Multiply, as shown below. Draw a number line to support your answer.
a. 6 × $$\frac{1}{3}$$ 6 x 1/3 = 2.

Explanation:
In the above-given question,
given that,
6 x 1/3.
3 x 1/3 + 3 x 1/3.
2 x 3/3 = 2.
2 x 1 = 2.

b. 6 × $$\frac{1}{2}$$

6 x 1/2 = 3.

Explanation:
In the above-given question,
given that,
6 x 1/2.
3 x 1/2 + 3 x 1/2.
3 x 2/2 = 3.
3 x 1 = 3.

c. 12 × $$\frac{1}{4}$$

12 x 1/4 = 3.

Explanation:
In the above-given question,
given that,
12 x 1/4.
6 x 1/4 + 6 x 1/4.
6 x 2/2 = 3.
3 x 1 = 3.

Question 4.
Multiply, as shown below. Write the product as a mixed number. Draw a number line to support your answer.
a. 7 copies of 1 third 7 x 1/3  = 7/3 = 2(1/3).

Explanation:
In the above-given question,
given that,
write the product as a mixed number.
7 x 1/3.
(2 x 3/3) + 1/3.
2 + 1/3.
2(1/3).

b. 7 copies of 1 half

7 x 1/2  = 7/2 = 3(1/2).

Explanation:
In the above-given question,
given that,
write the product as a mixed number.
7 x 1/2.
(3 x 2/2) + 1/2.
3 + 1/2.
3(1/2).

c. 10 × $$\frac{1}{4}$$

10 x 1/4  = 10/4 = 2(2/4).

Explanation:
In the above-given question,
given that,
write the product as a mixed number.
10 x 1/4.
(2 x 4/4) + 2/4.
2 + 2/4.
2(2/4).

d. 14 × $$\frac{1}{3}$$

14 x 1/3  = 14/3 = 4(2/3).

Explanation:
In the above-given question,
given that,
write the product as a mixed number.
14 x 1/3.
(4 x 3/3) + 2/3.
4 + 2/3.
4(2/3).

### Eureka Math Grade 4 Module 5 Lesson 23 Exit Ticket Answer Key

Multiply and write the product as a mixed number.
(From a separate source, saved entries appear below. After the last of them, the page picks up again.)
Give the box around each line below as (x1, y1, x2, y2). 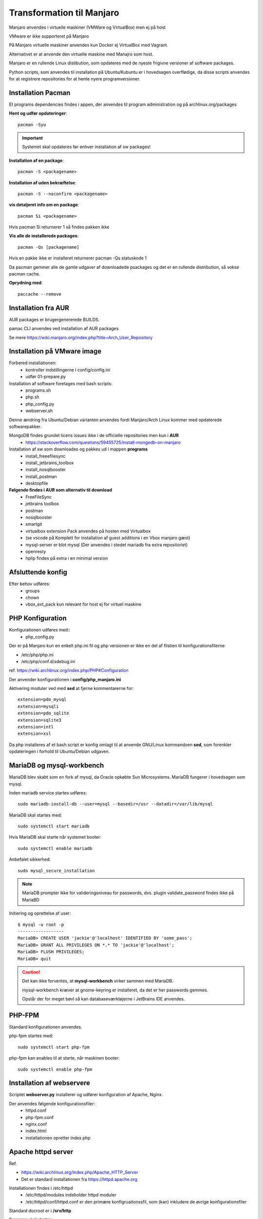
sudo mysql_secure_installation (18, 868, 95, 873)
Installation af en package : (9, 157, 64, 163)
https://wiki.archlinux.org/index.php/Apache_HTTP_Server (21, 1169, 138, 1175)
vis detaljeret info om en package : (9, 202, 79, 208)
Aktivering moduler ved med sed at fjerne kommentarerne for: (9, 686, 134, 691)
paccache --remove (18, 291, 62, 297)
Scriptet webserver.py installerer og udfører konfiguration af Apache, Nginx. (9, 1092, 163, 1098)
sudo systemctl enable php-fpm (18, 1066, 93, 1072)
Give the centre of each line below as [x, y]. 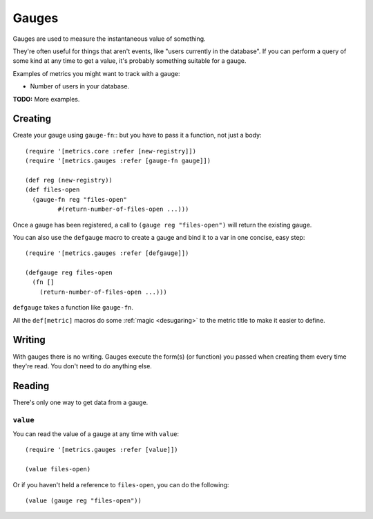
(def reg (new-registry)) [69, 180]
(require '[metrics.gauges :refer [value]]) [102, 450]
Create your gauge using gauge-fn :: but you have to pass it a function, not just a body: [137, 135]
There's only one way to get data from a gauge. [80, 402]
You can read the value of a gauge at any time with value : [96, 434]
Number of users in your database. [80, 86]
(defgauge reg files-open [69, 273]
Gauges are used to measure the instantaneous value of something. [109, 39]
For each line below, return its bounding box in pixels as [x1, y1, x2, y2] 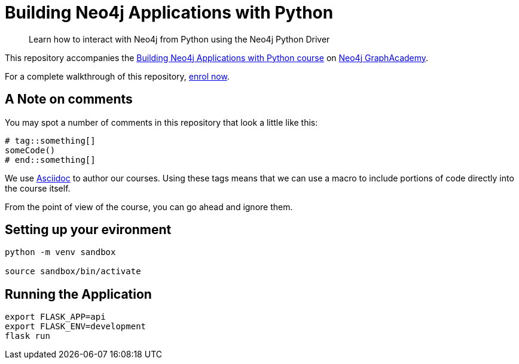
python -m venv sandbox [5, 247, 116, 257]
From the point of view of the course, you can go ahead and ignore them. [5, 201, 293, 212]
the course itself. [5, 183, 71, 193]
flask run [5, 331, 50, 341]
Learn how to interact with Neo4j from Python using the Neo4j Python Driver [29, 34, 330, 44]
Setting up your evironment [5, 222, 172, 238]
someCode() [5, 145, 56, 155]
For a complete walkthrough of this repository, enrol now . [5, 71, 230, 81]
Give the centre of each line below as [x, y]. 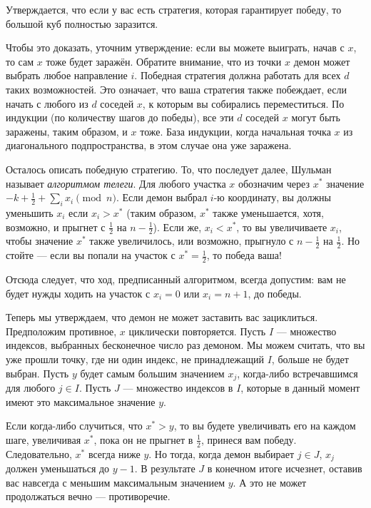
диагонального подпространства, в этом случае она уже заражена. [149, 145]
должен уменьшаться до [58, 468]
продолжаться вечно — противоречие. [88, 496]
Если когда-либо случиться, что [74, 426]
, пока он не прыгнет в [143, 439]
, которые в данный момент [300, 388]
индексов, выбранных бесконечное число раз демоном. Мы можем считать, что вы [185, 345]
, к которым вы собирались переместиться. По [243, 103]
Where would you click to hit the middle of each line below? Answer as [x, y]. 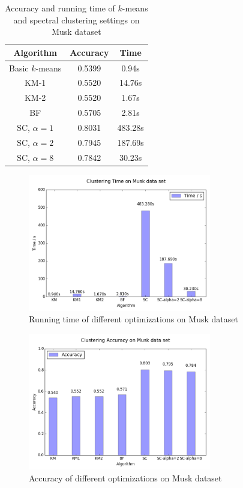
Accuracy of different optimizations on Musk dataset [125, 478]
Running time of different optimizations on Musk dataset [133, 319]
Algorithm [35, 52]
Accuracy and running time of [60, 8]
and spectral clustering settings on [76, 20]
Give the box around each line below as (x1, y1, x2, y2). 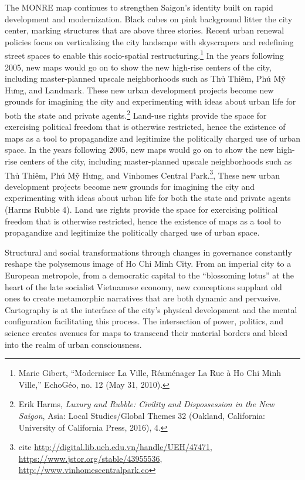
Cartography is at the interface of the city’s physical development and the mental (5, 303, 297, 315)
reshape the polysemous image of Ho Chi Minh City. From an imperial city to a (5, 257, 292, 270)
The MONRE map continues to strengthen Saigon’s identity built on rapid (5, 1, 273, 13)
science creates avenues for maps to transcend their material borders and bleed (5, 327, 288, 338)
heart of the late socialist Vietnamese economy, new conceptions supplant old (5, 280, 282, 293)
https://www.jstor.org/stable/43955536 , (18, 452, 162, 464)
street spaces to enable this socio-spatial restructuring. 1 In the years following (5, 48, 284, 62)
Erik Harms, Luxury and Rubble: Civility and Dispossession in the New (18, 398, 274, 410)
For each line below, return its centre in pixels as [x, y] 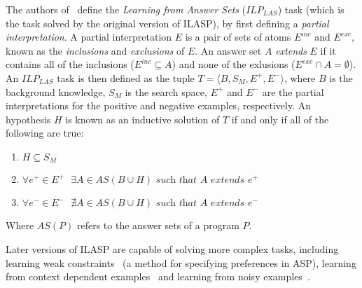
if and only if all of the [280, 119]
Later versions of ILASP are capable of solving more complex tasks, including [172, 248]
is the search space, [166, 91]
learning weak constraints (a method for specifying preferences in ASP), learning [181, 262]
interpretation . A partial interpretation [89, 37]
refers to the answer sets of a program [158, 225]
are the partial [293, 91]
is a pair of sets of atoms [238, 37]

Draw a number line to support your answer.

Question 1.
8 × $$\frac{1}{2}$$

8 x 1/2 = 4.

Explanation:
In the above-given question,
given that,
8 x 1/2.
4 x 1/2 + 4 x 1/2.
4 x 2/2 = 4.
4 x 1 = 4.

Question 2.
7 copies of 1 fourth

7 x 1/4  = 7/4 = 4(3/4).

Explanation:
In the above-given question,
given that,
write the product as a mixed number.
7 x 1/4.
(4 x 2/2) + 3/4.
4 + 3/4.
4(3/4).

Question 3.
13 × $$\frac{1}{3}$$

13 x 1/3 = 13/3.

Explanation:
In the above-given question,
given that,
13 x 1/3.
6 x 1/3 + 7 x 1/3.
13 x 1/3.
13/3.

### Eureka Math Grade 4 Module 5 Lesson 23 Homework Answer Key

Question 1.
Circle any fractions that are equivalent to a whole number. Record the whole number below the fraction.
a. Count by 1 fourths. Start at 0 fourths. Stop at 6 fourths. 0/4, 1/4, 2/4, 3/4, 4/4, 5/4, 6/4.

Explanation:
In the above-given question,
given that,
circle any fractions that are equivalent to a whole number.
count by 1 fourth.
start at 0 fourths.
end at 6 fourths.
0/4 + 1 = 1/4.
1/4 + 1 = 2/4.
2/4 + 1 = 3/4.
3/4 + 1 = 4/4.
4/4 + 1 = 5/4.
5/4 + 1 = 6/4.
0/4 = 0, 2/4 = 2, 4/4 = 1. b. Count by 1 sixths. Start at 0 sixths. Stop at 14 sixths.

0/6, 1/6, 2/6, 3/6, 4/6, 5/6, 6/6, 7/6, 8/6, 9/6, 10/6, 11/6, 12/6, 13/6, 14/6.

Explanation:
In the above-given question,
given that,
circle any fractions that are equivalent to a whole number.
count by 1 sixth.
start at 0 sixths.
end at 14 sixths.
0/6 + 1 = 1/6.
1/6 + 1 = 2/6.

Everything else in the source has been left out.